> _Recorded data_:
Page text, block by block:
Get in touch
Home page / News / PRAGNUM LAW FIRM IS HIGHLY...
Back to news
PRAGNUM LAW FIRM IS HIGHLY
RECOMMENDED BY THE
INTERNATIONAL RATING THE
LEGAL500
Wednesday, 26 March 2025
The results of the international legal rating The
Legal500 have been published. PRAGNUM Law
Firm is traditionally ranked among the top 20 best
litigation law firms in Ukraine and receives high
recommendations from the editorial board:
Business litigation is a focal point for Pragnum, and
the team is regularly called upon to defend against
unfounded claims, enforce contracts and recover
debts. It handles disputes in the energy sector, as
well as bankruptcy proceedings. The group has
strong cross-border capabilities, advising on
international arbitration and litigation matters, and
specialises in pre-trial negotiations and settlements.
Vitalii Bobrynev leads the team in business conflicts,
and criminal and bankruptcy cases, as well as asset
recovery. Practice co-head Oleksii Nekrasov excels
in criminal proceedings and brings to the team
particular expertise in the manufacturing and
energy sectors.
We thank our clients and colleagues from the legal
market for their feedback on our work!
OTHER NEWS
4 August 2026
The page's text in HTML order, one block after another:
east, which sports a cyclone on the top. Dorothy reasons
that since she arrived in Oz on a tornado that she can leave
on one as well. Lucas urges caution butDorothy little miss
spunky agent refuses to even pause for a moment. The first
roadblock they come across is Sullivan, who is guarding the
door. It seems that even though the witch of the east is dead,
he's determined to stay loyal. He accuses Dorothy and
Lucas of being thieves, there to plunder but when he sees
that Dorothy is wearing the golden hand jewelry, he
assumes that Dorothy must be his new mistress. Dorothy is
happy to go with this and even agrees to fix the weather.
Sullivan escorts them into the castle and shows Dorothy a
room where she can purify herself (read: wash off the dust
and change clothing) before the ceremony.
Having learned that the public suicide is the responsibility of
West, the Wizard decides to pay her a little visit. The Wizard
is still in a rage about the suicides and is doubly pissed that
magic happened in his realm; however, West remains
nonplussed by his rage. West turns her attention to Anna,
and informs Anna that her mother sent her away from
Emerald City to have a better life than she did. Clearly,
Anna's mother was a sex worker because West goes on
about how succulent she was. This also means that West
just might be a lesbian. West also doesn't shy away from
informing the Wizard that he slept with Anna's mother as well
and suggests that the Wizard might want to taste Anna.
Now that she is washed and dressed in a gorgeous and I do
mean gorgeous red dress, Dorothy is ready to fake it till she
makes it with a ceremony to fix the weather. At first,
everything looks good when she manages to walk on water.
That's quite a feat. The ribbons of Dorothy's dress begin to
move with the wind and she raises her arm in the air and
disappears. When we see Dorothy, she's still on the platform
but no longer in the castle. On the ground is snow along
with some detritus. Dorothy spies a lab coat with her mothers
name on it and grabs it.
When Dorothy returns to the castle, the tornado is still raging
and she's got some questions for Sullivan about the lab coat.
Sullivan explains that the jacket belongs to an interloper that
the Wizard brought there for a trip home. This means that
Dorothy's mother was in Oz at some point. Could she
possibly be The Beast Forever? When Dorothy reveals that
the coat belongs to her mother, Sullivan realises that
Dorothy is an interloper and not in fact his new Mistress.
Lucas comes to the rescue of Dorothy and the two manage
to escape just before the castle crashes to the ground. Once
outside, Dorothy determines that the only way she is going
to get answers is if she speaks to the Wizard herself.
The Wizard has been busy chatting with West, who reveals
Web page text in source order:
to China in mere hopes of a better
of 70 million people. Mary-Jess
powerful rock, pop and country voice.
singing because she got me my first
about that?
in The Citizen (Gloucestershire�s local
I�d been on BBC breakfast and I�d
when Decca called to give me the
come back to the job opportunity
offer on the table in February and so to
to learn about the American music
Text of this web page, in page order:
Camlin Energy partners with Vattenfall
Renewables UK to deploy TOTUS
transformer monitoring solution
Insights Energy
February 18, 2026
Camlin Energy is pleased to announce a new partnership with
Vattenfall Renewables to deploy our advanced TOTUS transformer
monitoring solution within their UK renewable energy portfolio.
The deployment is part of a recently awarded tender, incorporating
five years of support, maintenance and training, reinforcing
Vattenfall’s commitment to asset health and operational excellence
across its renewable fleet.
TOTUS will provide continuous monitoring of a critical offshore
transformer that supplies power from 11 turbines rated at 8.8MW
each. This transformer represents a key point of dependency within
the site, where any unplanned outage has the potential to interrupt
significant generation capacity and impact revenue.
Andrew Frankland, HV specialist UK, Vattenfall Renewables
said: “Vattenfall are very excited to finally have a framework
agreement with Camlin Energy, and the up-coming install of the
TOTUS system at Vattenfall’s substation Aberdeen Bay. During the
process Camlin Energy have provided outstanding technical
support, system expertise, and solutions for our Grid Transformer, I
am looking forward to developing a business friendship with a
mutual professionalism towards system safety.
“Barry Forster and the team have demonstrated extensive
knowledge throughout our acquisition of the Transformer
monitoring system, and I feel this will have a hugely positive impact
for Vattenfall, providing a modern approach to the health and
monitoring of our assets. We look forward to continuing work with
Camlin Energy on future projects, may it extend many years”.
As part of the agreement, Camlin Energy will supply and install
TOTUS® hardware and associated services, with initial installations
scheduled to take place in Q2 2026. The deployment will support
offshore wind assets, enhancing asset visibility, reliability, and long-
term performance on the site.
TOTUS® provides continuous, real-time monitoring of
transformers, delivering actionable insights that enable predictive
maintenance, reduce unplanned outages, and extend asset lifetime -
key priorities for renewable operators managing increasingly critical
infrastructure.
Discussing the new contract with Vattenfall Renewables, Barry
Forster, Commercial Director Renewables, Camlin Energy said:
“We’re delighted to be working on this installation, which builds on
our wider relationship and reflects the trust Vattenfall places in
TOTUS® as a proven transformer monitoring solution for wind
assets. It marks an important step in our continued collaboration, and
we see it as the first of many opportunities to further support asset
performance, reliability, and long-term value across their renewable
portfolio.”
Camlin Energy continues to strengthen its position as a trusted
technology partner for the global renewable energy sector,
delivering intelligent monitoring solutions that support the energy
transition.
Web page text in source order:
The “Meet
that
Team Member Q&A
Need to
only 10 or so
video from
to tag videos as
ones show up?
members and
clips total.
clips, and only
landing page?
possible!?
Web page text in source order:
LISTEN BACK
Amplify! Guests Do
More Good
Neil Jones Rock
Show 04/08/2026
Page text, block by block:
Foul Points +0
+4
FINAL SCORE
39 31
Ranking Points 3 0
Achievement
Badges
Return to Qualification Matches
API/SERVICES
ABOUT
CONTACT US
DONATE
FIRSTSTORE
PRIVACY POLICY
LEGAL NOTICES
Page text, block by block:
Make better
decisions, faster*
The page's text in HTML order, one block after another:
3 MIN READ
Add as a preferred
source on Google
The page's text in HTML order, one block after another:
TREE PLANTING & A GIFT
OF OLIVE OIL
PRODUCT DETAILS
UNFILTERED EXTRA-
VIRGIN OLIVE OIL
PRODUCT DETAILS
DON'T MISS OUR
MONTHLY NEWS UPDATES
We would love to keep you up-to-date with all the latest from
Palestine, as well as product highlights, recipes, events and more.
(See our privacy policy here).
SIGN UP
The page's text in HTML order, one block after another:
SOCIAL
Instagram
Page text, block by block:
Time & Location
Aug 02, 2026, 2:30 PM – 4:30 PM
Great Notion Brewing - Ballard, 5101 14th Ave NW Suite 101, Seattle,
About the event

> _Problem to solve_:
Reproduce all of the entries above verbatim.

> _Expected answer_:
Page text, block by block:
Get in touch
Home page / News / PRAGNUM LAW FIRM IS HIGHLY...
Back to news
PRAGNUM LAW FIRM IS HIGHLY
RECOMMENDED BY THE
INTERNATIONAL RATING THE
LEGAL500
Wednesday, 26 March 2025
The results of the international legal rating The
Legal500 have been published. PRAGNUM Law
Firm is traditionally ranked among the top 20 best
litigation law firms in Ukraine and receives high
recommendations from the editorial board:
Business litigation is a focal point for Pragnum, and
the team is regularly called upon to defend against
unfounded claims, enforce contracts and recover
debts. It handles disputes in the energy sector, as
well as bankruptcy proceedings. The group has
strong cross-border capabilities, advising on
international arbitration and litigation matters, and
specialises in pre-trial negotiations and settlements.
Vitalii Bobrynev leads the team in business conflicts,
and criminal and bankruptcy cases, as well as asset
recovery. Practice co-head Oleksii Nekrasov excels
in criminal proceedings and brings to the team
particular expertise in the manufacturing and
energy sectors.
We thank our clients and colleagues from the legal
market for their feedback on our work!
OTHER NEWS
4 August 2026
The page's text in HTML order, one block after another:
east, which sports a cyclone on the top. Dorothy reasons
that since she arrived in Oz on a tornado that she can leave
on one as well. Lucas urges caution butDorothy little miss
spunky agent refuses to even pause for a moment. The first
roadblock they come across is Sullivan, who is guarding the
door. It seems that even though the witch of the east is dead,
he's determined to stay loyal. He accuses Dorothy and
Lucas of being thieves, there to plunder but when he sees
that Dorothy is wearing the golden hand jewelry, he
assumes that Dorothy must be his new mistress. Dorothy is
happy to go with this and even agrees to fix the weather.
Sullivan escorts them into the castle and shows Dorothy a
room where she can purify herself (read: wash off the dust
and change clothing) before the ceremony.
Having learned that the public suicide is the responsibility of
West, the Wizard decides to pay her a little visit. The Wizard
is still in a rage about the suicides and is doubly pissed that
magic happened in his realm; however, West remains
nonplussed by his rage. West turns her attention to Anna,
and informs Anna that her mother sent her away from
Emerald City to have a better life than she did. Clearly,
Anna's mother was a sex worker because West goes on
about how succulent she was. This also means that West
just might be a lesbian. West also doesn't shy away from
informing the Wizard that he slept with Anna's mother as well
and suggests that the Wizard might want to taste Anna.
Now that she is washed and dressed in a gorgeous and I do
mean gorgeous red dress, Dorothy is ready to fake it till she
makes it with a ceremony to fix the weather. At first,
everything looks good when she manages to walk on water.
That's quite a feat. The ribbons of Dorothy's dress begin to
move with the wind and she raises her arm in the air and
disappears. When we see Dorothy, she's still on the platform
but no longer in the castle. On the ground is snow along
with some detritus. Dorothy spies a lab coat with her mothers
name on it and grabs it.
When Dorothy returns to the castle, the tornado is still raging
and she's got some questions for Sullivan about the lab coat.
Sullivan explains that the jacket belongs to an interloper that
the Wizard brought there for a trip home. This means that
Dorothy's mother was in Oz at some point. Could she
possibly be The Beast Forever? When Dorothy reveals that
the coat belongs to her mother, Sullivan realises that
Dorothy is an interloper and not in fact his new Mistress.
Lucas comes to the rescue of Dorothy and the two manage
to escape just before the castle crashes to the ground. Once
outside, Dorothy determines that the only way she is going
to get answers is if she speaks to the Wizard herself.
The Wizard has been busy chatting with West, who reveals
Web page text in source order:
to China in mere hopes of a better
of 70 million people. Mary-Jess
powerful rock, pop and country voice.
singing because she got me my first
about that?
in The Citizen (Gloucestershire�s local
I�d been on BBC breakfast and I�d
when Decca called to give me the
come back to the job opportunity
offer on the table in February and so to
to learn about the American music
Text of this web page, in page order:
Camlin Energy partners with Vattenfall
Renewables UK to deploy TOTUS
transformer monitoring solution
Insights Energy
February 18, 2026
Camlin Energy is pleased to announce a new partnership with
Vattenfall Renewables to deploy our advanced TOTUS transformer
monitoring solution within their UK renewable energy portfolio.
The deployment is part of a recently awarded tender, incorporating
five years of support, maintenance and training, reinforcing
Vattenfall’s commitment to asset health and operational excellence
across its renewable fleet.
TOTUS will provide continuous monitoring of a critical offshore
transformer that supplies power from 11 turbines rated at 8.8MW
each. This transformer represents a key point of dependency within
the site, where any unplanned outage has the potential to interrupt
significant generation capacity and impact revenue.
Andrew Frankland, HV specialist UK, Vattenfall Renewables
said: “Vattenfall are very excited to finally have a framework
agreement with Camlin Energy, and the up-coming install of the
TOTUS system at Vattenfall’s substation Aberdeen Bay. During the
process Camlin Energy have provided outstanding technical
support, system expertise, and solutions for our Grid Transformer, I
am looking forward to developing a business friendship with a
mutual professionalism towards system safety.
“Barry Forster and the team have demonstrated extensive
knowledge throughout our acquisition of the Transformer
monitoring system, and I feel this will have a hugely positive impact
for Vattenfall, providing a modern approach to the health and
monitoring of our assets. We look forward to continuing work with
Camlin Energy on future projects, may it extend many years”.
As part of the agreement, Camlin Energy will supply and install
TOTUS® hardware and associated services, with initial installations
scheduled to take place in Q2 2026. The deployment will support
offshore wind assets, enhancing asset visibility, reliability, and long-
term performance on the site.
TOTUS® provides continuous, real-time monitoring of
transformers, delivering actionable insights that enable predictive
maintenance, reduce unplanned outages, and extend asset lifetime -
key priorities for renewable operators managing increasingly critical
infrastructure.
Discussing the new contract with Vattenfall Renewables, Barry
Forster, Commercial Director Renewables, Camlin Energy said:
“We’re delighted to be working on this installation, which builds on
our wider relationship and reflects the trust Vattenfall places in
TOTUS® as a proven transformer monitoring solution for wind
assets. It marks an important step in our continued collaboration, and
we see it as the first of many opportunities to further support asset
performance, reliability, and long-term value across their renewable
portfolio.”
Camlin Energy continues to strengthen its position as a trusted
technology partner for the global renewable energy sector,
delivering intelligent monitoring solutions that support the energy
transition.
Web page text in source order:
The “Meet
that
Team Member Q&A
Need to
only 10 or so
video from
to tag videos as
ones show up?
members and
clips total.
clips, and only
landing page?
possible!?
Web page text in source order:
LISTEN BACK
Amplify! Guests Do
More Good
Neil Jones Rock
Show 04/08/2026
Page text, block by block:
Foul Points +0
+4
FINAL SCORE
39 31
Ranking Points 3 0
Achievement
Badges
Return to Qualification Matches
API/SERVICES
ABOUT
CONTACT US
DONATE
FIRSTSTORE
PRIVACY POLICY
LEGAL NOTICES
Page text, block by block:
Make better
decisions, faster*
The page's text in HTML order, one block after another:
3 MIN READ
Add as a preferred
source on Google
The page's text in HTML order, one block after another:
TREE PLANTING & A GIFT
OF OLIVE OIL
PRODUCT DETAILS
UNFILTERED EXTRA-
VIRGIN OLIVE OIL
PRODUCT DETAILS
DON'T MISS OUR
MONTHLY NEWS UPDATES
We would love to keep you up-to-date with all the latest from
Palestine, as well as product highlights, recipes, events and more.
(See our privacy policy here).
SIGN UP
The page's text in HTML order, one block after another:
SOCIAL
Instagram
Page text, block by block:
Time & Location
Aug 02, 2026, 2:30 PM – 4:30 PM
Great Notion Brewing - Ballard, 5101 14th Ave NW Suite 101, Seattle,
About the event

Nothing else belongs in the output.